(Beginning of EXTRACTED MATERIAL)
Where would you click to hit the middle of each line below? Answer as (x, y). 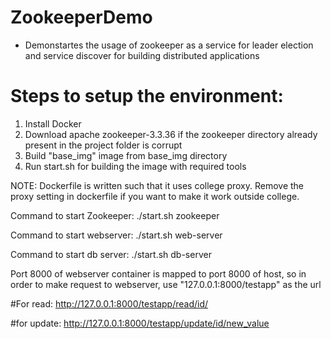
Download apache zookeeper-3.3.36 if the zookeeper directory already (171, 134)
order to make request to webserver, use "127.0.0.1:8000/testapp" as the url (166, 284)
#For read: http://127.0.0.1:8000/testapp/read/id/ (109, 303)
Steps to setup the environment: (147, 96)
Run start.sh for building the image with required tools (135, 166)
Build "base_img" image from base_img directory (126, 155)
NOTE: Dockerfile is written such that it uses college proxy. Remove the (157, 185)
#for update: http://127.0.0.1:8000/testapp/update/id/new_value (140, 323)
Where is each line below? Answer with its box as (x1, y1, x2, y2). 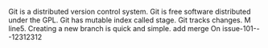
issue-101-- (222, 24, 260, 33)
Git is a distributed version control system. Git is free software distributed (8, 7, 251, 16)
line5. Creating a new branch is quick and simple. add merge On (8, 24, 221, 33)
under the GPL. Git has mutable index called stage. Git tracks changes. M (8, 15, 251, 25)
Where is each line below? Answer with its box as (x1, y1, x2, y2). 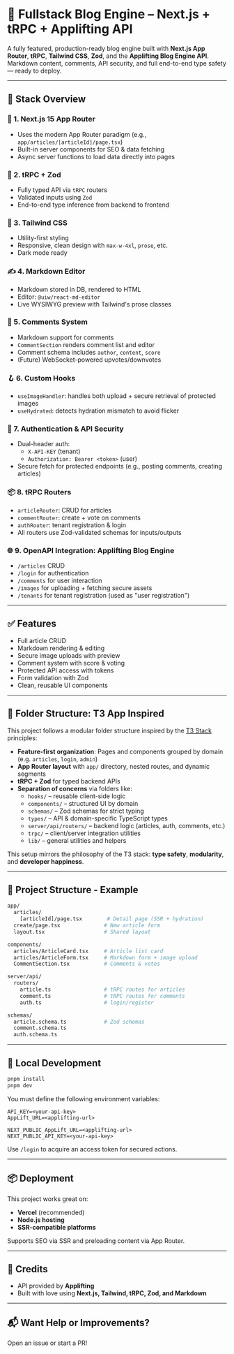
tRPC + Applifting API (7, 21, 133, 37)
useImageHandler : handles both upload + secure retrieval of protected (17, 392, 216, 400)
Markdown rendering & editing (17, 644, 105, 652)
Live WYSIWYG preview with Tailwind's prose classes (17, 300, 172, 308)
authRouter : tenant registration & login (17, 520, 127, 529)
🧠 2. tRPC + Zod (7, 170, 61, 179)
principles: (7, 733, 38, 742)
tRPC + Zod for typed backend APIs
(End of EXTRACTED MATERIAL)
= TASK OBJECTIVE =
Would you transcribe each of the entries exactly, skipping the pictures?

= SOLVED EXERCISE =
Where would you click to hit the middle of each line below? Answer as (x, y). 
Download apache zookeeper-3.3.36 if the zookeeper directory already (171, 134)
order to make request to webserver, use "127.0.0.1:8000/testapp" as the url (166, 284)
#For read: http://127.0.0.1:8000/testapp/read/id/ (109, 303)
Steps to setup the environment: (147, 96)
Run start.sh for building the image with required tools (135, 166)
Build "base_img" image from base_img directory (126, 155)
NOTE: Dockerfile is written such that it uses college proxy. Remove the (157, 185)
#for update: http://127.0.0.1:8000/testapp/update/id/new_value (140, 323)
Where is each line below? Answer with its box as (x1, y1, x2, y2). 
issue-101-- (222, 24, 260, 33)
Git is a distributed version control system. Git is free software distributed (8, 7, 251, 16)
line5. Creating a new branch is quick and simple. add merge On (8, 24, 221, 33)
under the GPL. Git has mutable index called stage. Git tracks changes. M (8, 15, 251, 25)
Where is each line below? Answer with its box as (x1, y1, x2, y2). 
tRPC + Applifting API (7, 21, 133, 37)
useImageHandler : handles both upload + secure retrieval of protected (17, 392, 216, 400)
Markdown rendering & editing (17, 644, 105, 652)
Live WYSIWYG preview with Tailwind's prose classes (17, 300, 172, 308)
authRouter : tenant registration & login (17, 520, 127, 529)
🧠 2. tRPC + Zod (7, 170, 61, 179)
principles: (7, 733, 38, 742)
tRPC + Zod for typed backend APIs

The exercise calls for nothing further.